Roy Pearson, an administrative judge in the District of Columbia, claims that Custom Cleaners lost a pair of trousers after he took them in to be let out in the waist.
So now he is suing for a blockbuster film's opening weekend worth of dinero, after rejecting three attempts by the Chungs to settle for trifling 4-5 digit figures.
Because of his trousers being lost, he had to look like a schmuck his first day of work as a new Very Important Judge. He earned that position after spending decades as a lawyer providing free legal services to impoverished District residents.
The Chungs, who own and operate Custom Cleaners, are Korean immigrants who live in Virginia. So he doesn't care about impoverishing them with outrageous court costs, of course.

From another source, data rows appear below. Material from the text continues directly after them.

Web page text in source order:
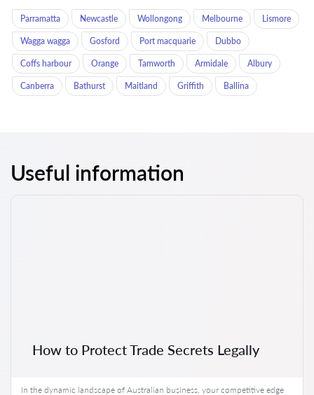
Parramatta Newcastle Wollongong Melbourne Lismore
Wagga wagga Gosford Port macquarie Dubbo
Coffs harbour Orange Tamworth Armidale Albury
Canberra Bathurst Maitland Griffith Ballina
Useful information
How to Protect Trade Secrets Legally
In the dynamic landscape of Australian business, your competitive edge
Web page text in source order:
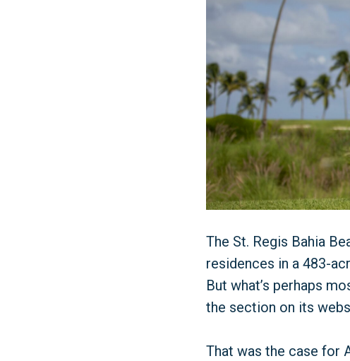
The St. Regis Bahia
residences in a 483-
But what’s perhaps
the section on its
That was the case for
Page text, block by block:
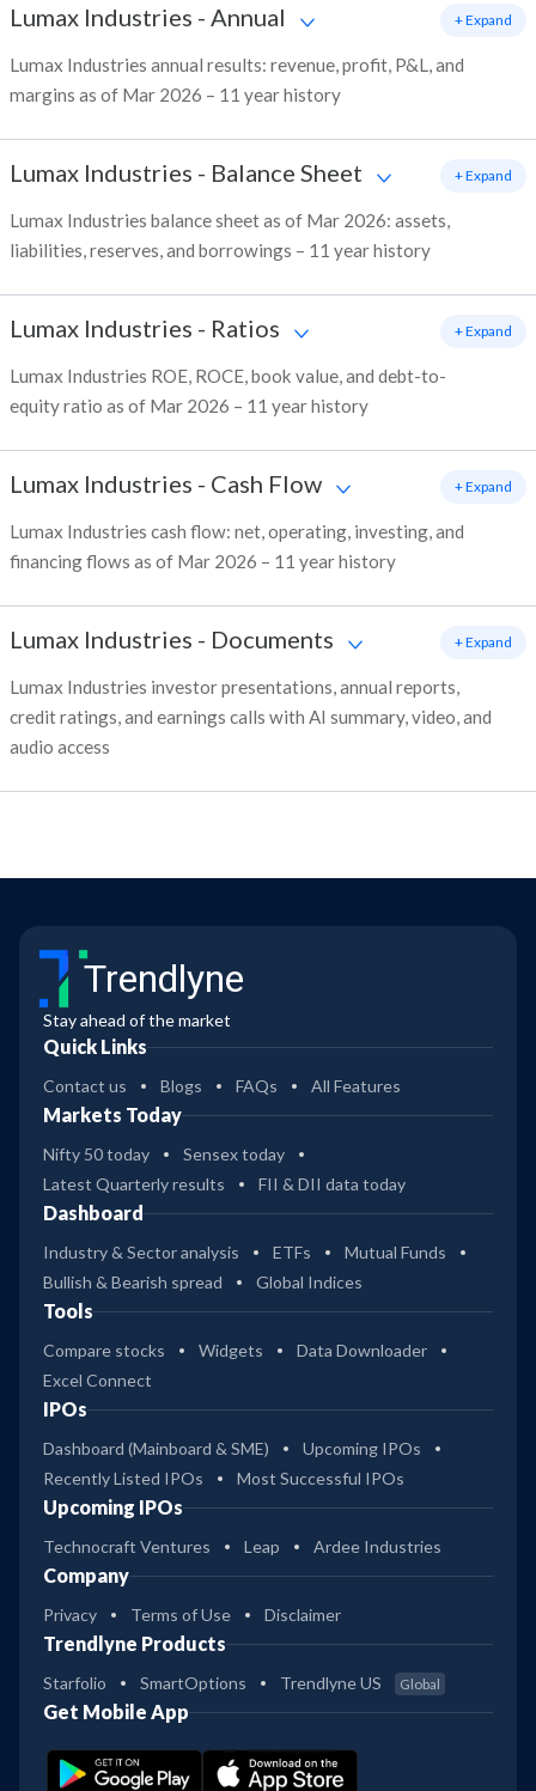
Lumax Industries - Annual
Lumax Industries annual results: revenue, profit, P&L, and
margins as of Mar 2026 – 11 year history
+ Expand
Lumax Industries - Balance Sheet
Lumax Industries balance sheet as of Mar 2026: assets,
liabilities, reserves, and borrowings – 11 year history
+ Expand
Lumax Industries - Ratios
Lumax Industries ROE, ROCE, book value, and debt-to-
equity ratio as of Mar 2026 – 11 year history
+ Expand
Lumax Industries - Cash Flow
Lumax Industries cash flow: net, operating, investing, and
financing flows as of Mar 2026 – 11 year history
+ Expand
Lumax Industries - Documents
Lumax Industries investor presentations, annual reports,
credit ratings, and earnings calls with AI summary, video, and
audio access
+ Expand
Trendlyne
Stay ahead of the market
Quick Links
Contact us Blogs FAQs All Features
Markets Today
Nifty 50 today
Sensex today
Latest Quarterly results
FII & DII data today
Dashboard
Industry & Sector analysis ETFs
Mutual Funds
Bullish & Bearish spread
Global Indices
Tools
Compare stocks Widgets
Data Downloader
Excel Connect
IPOs
Dashboard (Mainboard & SME)
Upcoming IPOs
Recently Listed IPOs
Most Successful IPOs
Upcoming IPOs
Technocraft Ventures Leap Ardee Industries
Company
Privacy Terms of Use Disclaimer
Trendlyne Products
Starfolio SmartOptions Trendlyne US Global
Get Mobile App
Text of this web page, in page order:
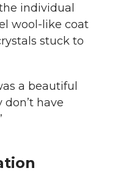
individual
wool-like coat
stuck to
a beautiful
don’t have
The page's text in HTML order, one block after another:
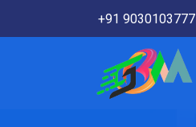
+91 9030103777
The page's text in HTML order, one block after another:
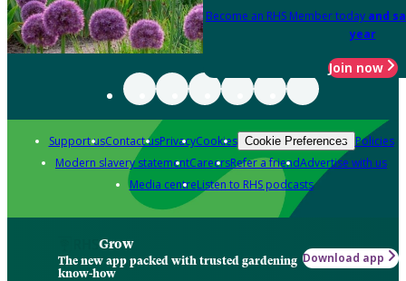
Become an RHS Member today and
year
Join now
Support usContact usPrivacyCookies Cookie Preferences Policies
Modern slavery statementCareersRefer a friendAdvertise with us
Media centreListen to RHS podcasts
Grow
The new app packed with trusted gardening
know-how
Download app
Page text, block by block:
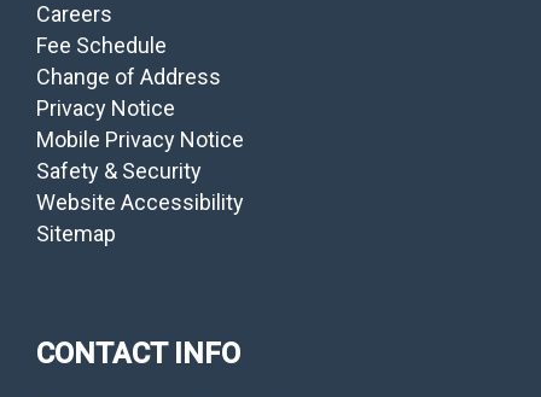
Careers
Fee Schedule
Change of Address
Privacy Notice
Mobile Privacy Notice
Safety & Security
Website Accessibility
Sitemap
CONTACT INFO

He won't give Custom Cleaners his business any longer, so he has to rent a car to get to a dry cleaner every weekend. Apparently the Right to Someone Else Doing Your Laundry is in the Constitution, or something.
Hey, Judge Pearson: maybe walking that overburdensome mile to the next closest cleaner every weekend would mean your trousers wouldn't need to be taken in at all.
ABC News calculated that for $67 million, you could buy 4,115 new pairs of pants at the $800 he claimed they were worth.
The Chungs have received so much public support that their law firm started a legal defense fund.
Incidentally, the District of Columbia's budget and laws are determined by the US Congress, in which DC does not having voting representation. In other words, if you're an American, you help pay this judge's salary. I wonder how much of his time he spends on this case while he is at work?